Syllabus and Setup


This class is an introduction to data cleaning, analysis and visualization. We will walk you through as we analyze real world datasets. Each day, we will spend the first 30 minutes introducing the day's concepts, and the rest of the class will be exercises. We have written a daily walkthrough that you will read and program through in class, and we will be available to help.

This is our first time teaching this course, and we'll be learning as much as you. Don't hesitate to ask us to change something or improve on something. We'll be grateful.
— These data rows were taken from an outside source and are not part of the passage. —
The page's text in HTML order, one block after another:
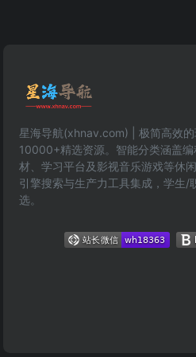
星海导航(xhnav.com) | 极简高效
10000+精选资源。智能分类涵盖
材、学习平台及影视音乐游戏等休
引擎搜索与生产力工具集成，学生/
选。

We assume you have a working knowledge of python (6.01) and are willing to write code. Most of the code you interact with will come with an example that you can modify. Hopefully little specialized code will be generated except for programs you're inspired to write!

What we will teach

We will teach the basics of data analysis through concrete examples. All of your programming will be written in python. The schedule is as follows:

What we will not teach

Programming Environment (Important!)

Before the class, please set up the environment. You will need to install some software, packages, and download some datasets to get started.

We assume that you are developing in a unix-like environment and are familiar with the common commands (e.g., less, man). If you are a windows user, we assume you are using cygwin but are on your own.

Tools and Libraries

In this class, you will need to install a number of tools. The major ones are:

We will also require a number of python modules:

For convenience, Enthought provides numpy, scipy, matplotlib in a single installable package. Many students that had trouble installing these modules separately were able to install Enthought.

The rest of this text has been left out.